> What the task requires: In the records below, work out how many lines hold the word "mais". Report the number alone.

··· Data section

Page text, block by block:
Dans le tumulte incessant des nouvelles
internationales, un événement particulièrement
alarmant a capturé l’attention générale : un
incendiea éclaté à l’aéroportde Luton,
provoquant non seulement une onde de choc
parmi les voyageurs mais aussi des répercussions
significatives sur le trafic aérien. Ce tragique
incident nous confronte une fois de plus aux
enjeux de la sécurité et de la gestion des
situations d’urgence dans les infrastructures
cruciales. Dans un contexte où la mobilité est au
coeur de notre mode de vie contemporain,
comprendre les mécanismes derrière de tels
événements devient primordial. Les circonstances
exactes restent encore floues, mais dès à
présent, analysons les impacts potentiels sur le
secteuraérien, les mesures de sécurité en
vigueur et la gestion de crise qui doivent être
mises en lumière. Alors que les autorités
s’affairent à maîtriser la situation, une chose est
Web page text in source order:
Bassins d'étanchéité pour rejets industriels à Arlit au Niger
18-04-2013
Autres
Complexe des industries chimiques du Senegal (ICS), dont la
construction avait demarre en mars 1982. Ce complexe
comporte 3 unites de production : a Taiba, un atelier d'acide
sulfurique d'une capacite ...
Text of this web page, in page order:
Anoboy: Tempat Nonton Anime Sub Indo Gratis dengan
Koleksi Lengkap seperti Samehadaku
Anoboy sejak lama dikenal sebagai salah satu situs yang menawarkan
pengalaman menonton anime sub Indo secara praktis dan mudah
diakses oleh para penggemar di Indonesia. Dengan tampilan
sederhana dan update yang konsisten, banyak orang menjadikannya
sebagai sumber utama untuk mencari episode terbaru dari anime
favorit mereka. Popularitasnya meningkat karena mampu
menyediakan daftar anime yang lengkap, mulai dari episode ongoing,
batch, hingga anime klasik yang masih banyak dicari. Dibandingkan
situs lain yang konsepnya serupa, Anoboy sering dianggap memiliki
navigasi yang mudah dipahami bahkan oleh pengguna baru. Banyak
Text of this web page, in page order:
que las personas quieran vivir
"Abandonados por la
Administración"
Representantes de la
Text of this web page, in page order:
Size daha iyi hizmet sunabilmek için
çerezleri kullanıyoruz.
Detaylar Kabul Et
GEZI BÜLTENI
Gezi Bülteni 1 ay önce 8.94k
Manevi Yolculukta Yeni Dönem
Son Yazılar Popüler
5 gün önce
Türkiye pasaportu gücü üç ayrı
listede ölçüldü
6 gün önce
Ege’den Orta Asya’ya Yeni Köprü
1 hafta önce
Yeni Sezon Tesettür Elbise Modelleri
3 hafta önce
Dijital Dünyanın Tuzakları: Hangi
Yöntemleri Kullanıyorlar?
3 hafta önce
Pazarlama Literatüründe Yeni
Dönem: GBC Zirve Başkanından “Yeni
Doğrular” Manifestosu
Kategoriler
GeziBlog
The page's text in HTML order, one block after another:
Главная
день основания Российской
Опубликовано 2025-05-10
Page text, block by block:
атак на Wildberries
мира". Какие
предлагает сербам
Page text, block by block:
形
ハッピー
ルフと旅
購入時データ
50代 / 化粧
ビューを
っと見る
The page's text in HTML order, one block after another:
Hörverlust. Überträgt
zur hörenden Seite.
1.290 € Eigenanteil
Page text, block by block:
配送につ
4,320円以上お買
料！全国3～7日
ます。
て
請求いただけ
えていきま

······

> Expected output: 2